Wednesday, January 3, 2018

Complete data description now available for T2DKP WES and WGS datasets

A new Data Descriptor publication from Jason Flannick, Christian Fuchsberger, Anubha Mahajan, and colleagues (Scientific Data 4, Article number: 170179 (2017) doi:10.1038/sdata.2017.179), presents absolutely everything there is to know about four large, important datasets that are included in the Type 2 Diabetes Knowledge Portal. These datasets are the product of the GoT2D and T2D-GENES consortia, large international groups that seek to uncover the genetic basis of type 2 diabetes.

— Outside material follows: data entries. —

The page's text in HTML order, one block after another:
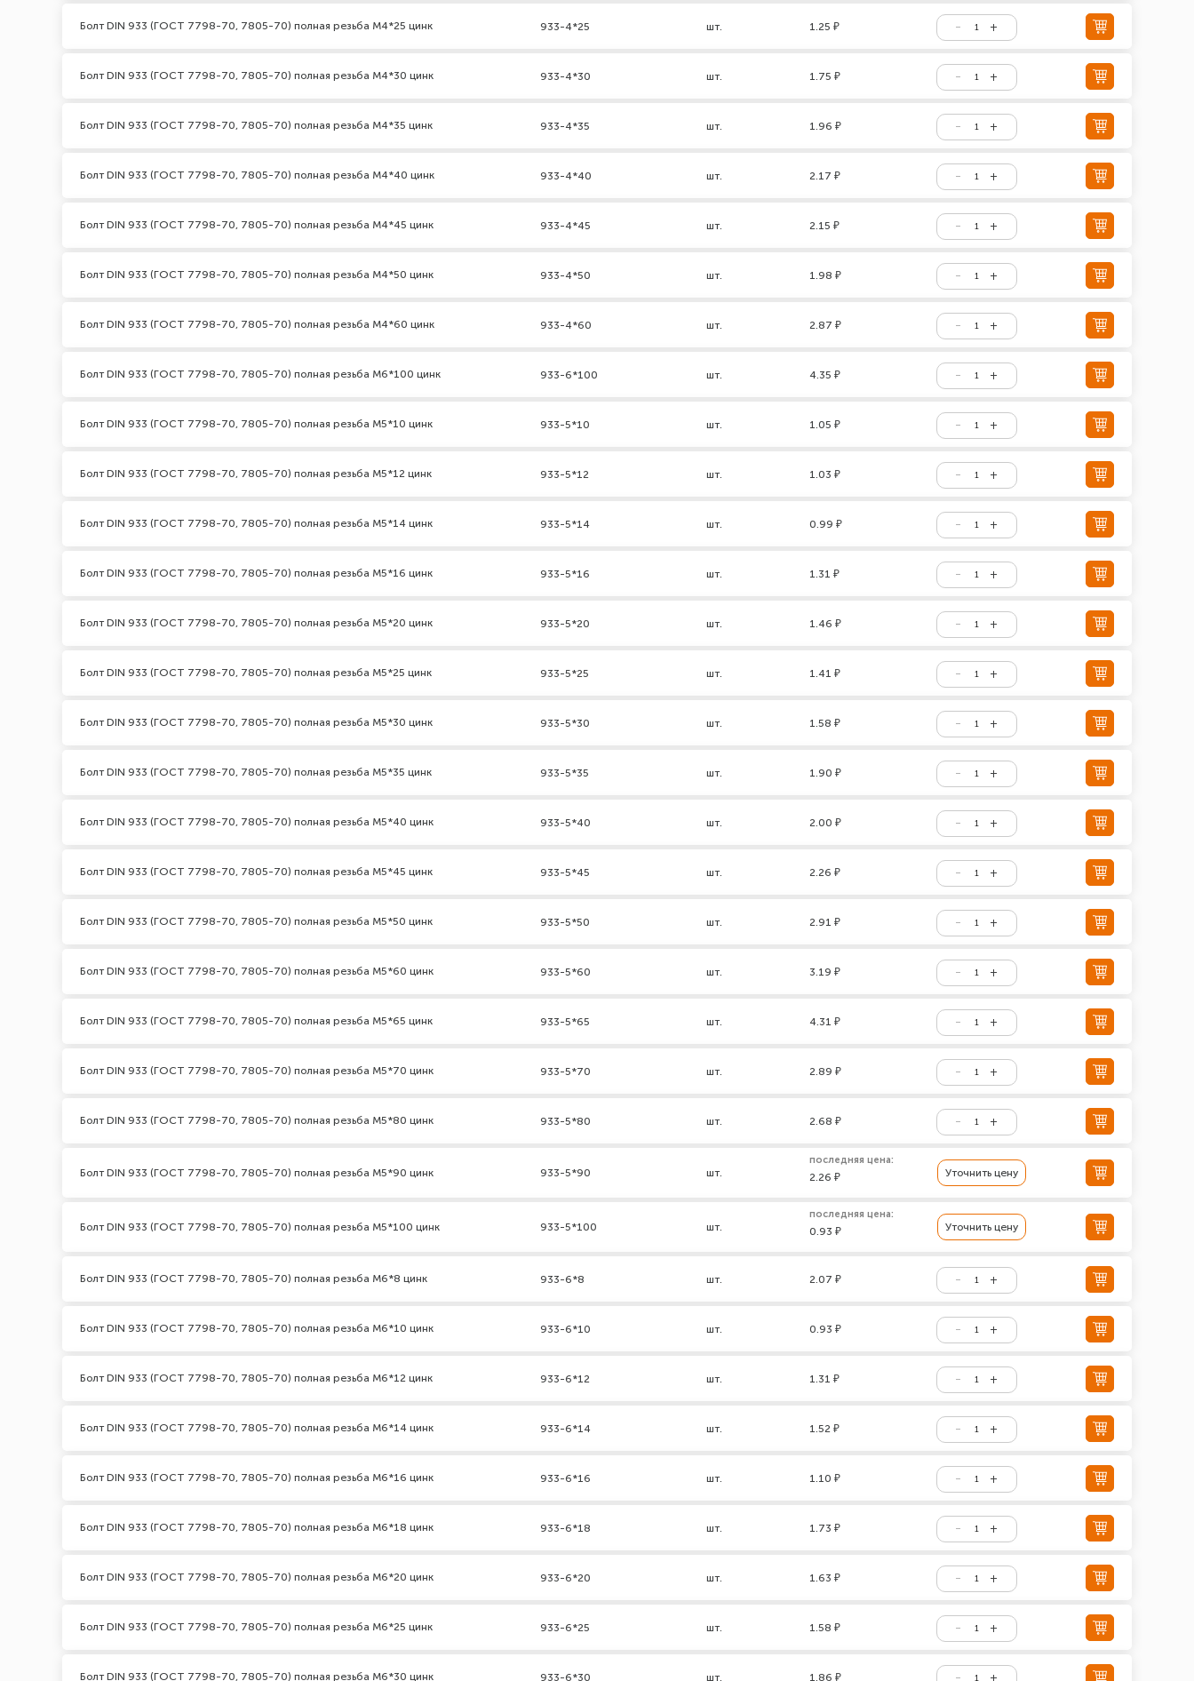
Болт DIN 933 (ГОСТ 7798-70, 7805-70) полная резьба М4*25 цинк 933-4*25 шт. 1.25 ₽
Болт DIN 933 (ГОСТ 7798-70, 7805-70) полная резьба М4*30 цинк 933-4*30 шт. 1.75 ₽
Болт DIN 933 (ГОСТ 7798-70, 7805-70) полная резьба М4*35 цинк 933-4*35 шт. 1.96 ₽
Болт DIN 933 (ГОСТ 7798-70, 7805-70) полная резьба М4*40 цинк 933-4*40 шт. 2.17 ₽
Болт DIN 933 (ГОСТ 7798-70, 7805-70) полная резьба М4*45 цинк 933-4*45 шт. 2.15 ₽
Болт DIN 933 (ГОСТ 7798-70, 7805-70) полная резьба М4*50 цинк 933-4*50 шт. 1.98 ₽
Болт DIN 933 (ГОСТ 7798-70, 7805-70) полная резьба М4*60 цинк 933-4*60 шт. 2.87 ₽
Болт DIN 933 (ГОСТ 7798-70, 7805-70) полная резьба М6*100 цинк 933-6*100 шт. 4.35 ₽
Болт DIN 933 (ГОСТ 7798-70, 7805-70) полная резьба М5*10 цинк 933-5*10 шт. 1.05 ₽
Болт DIN 933 (ГОСТ 7798-70, 7805-70) полная резьба М5*12 цинк 933-5*12 шт. 1.03 ₽
Болт DIN 933 (ГОСТ 7798-70, 7805-70) полная резьба М5*14 цинк 933-5*14 шт. 0.99 ₽
Болт DIN 933 (ГОСТ 7798-70, 7805-70) полная резьба М5*16 цинк 933-5*16 шт. 1.31 ₽
Болт DIN 933 (ГОСТ 7798-70, 7805-70) полная резьба М5*20 цинк 933-5*20 шт. 1.46 ₽
Болт DIN 933 (ГОСТ 7798-70, 7805-70) полная резьба М5*25 цинк 933-5*25 шт. 1.41 ₽
Болт DIN 933 (ГОСТ 7798-70, 7805-70) полная резьба М5*30 цинк 933-5*30 шт. 1.58 ₽
Болт DIN 933 (ГОСТ 7798-70, 7805-70) полная резьба М5*35 цинк 933-5*35 шт. 1.90 ₽
Болт DIN 933 (ГОСТ 7798-70, 7805-70) полная резьба М5*40 цинк 933-5*40 шт. 2.00 ₽
Болт DIN 933 (ГОСТ 7798-70, 7805-70) полная резьба М5*45 цинк 933-5*45 шт. 2.26 ₽
Болт DIN 933 (ГОСТ 7798-70, 7805-70) полная резьба М5*50 цинк 933-5*50 шт. 2.91 ₽
Болт DIN 933 (ГОСТ 7798-70, 7805-70) полная резьба М5*60 цинк 933-5*60 шт. 3.19 ₽
Болт DIN 933 (ГОСТ 7798-70, 7805-70) полная резьба М5*65 цинк 933-5*65 шт. 4.31 ₽
Болт DIN 933 (ГОСТ 7798-70, 7805-70) полная резьба М5*70 цинк 933-5*70 шт. 2.89 ₽
Болт DIN 933 (ГОСТ 7798-70, 7805-70) полная резьба М5*80 цинк 933-5*80 шт. 2.68 ₽
Болт DIN 933 (ГОСТ 7798-70, 7805-70) полная резьба М5*90 цинк 933-5*90 шт.
последняя цена:
2.26 ₽ Уточнить цену
Болт DIN 933 (ГОСТ 7798-70, 7805-70) полная резьба М5*100 цинк 933-5*100 шт.
последняя цена:
0.93 ₽ Уточнить цену
Болт DIN 933 (ГОСТ 7798-70, 7805-70) полная резьба М6*8 цинк 933-6*8 шт. 2.07 ₽
Болт DIN 933 (ГОСТ 7798-70, 7805-70) полная резьба М6*10 цинк 933-6*10 шт. 0.93 ₽
Болт DIN 933 (ГОСТ 7798-70, 7805-70) полная резьба М6*12 цинк 933-6*12 шт. 1.31 ₽
Болт DIN 933 (ГОСТ 7798-70, 7805-70) полная резьба М6*14 цинк 933-6*14 шт. 1.52 ₽
Болт DIN 933 (ГОСТ 7798-70, 7805-70) полная резьба М6*16 цинк 933-6*16 шт. 1.10 ₽
Болт DIN 933 (ГОСТ 7798-70, 7805-70) полная резьба М6*18 цинк 933-6*18 шт. 1.73 ₽
Болт DIN 933 (ГОСТ 7798-70, 7805-70) полная резьба М6*20 цинк 933-6*20 шт. 1.63 ₽
Болт DIN 933 (ГОСТ 7798-70, 7805-70) полная резьба М6*25 цинк 933-6*25 шт. 1.58 ₽
Болт DIN 933 (ГОСТ 7798-70, 7805-70) полная резьба М6*30 цинк 933-6*30 шт. 1.86 ₽

The investigators took a variety of approaches to generate the most complete view of the genetic architecture of T2D available to date. They performed whole-exome sequencing on a group of 12,940 individuals of multiple ancestries (6,504 T2D cases and 6,436 controls) and whole-genome sequencing on 2,657 individuals of European descent, and tested the association of variants with T2D. They also used an exome chip to test coding variants in more than 80,000 people, and used imputation to test non-coding variants in an additional 44,000.

In total, the researchers sampled more than 120,000 genomes and identified more than 27 million single nucleotide polymorphisms, indels, and structural variants, testing their association with T2D. The new publication documents the experimental and analytical methods and results in complete detail. Analysis and interpretation of these data were also discussed in a previous publication (Fuchsberger, Flannick, Teslovich, Mahajan, Agarwala, Gaulton et al., 2016).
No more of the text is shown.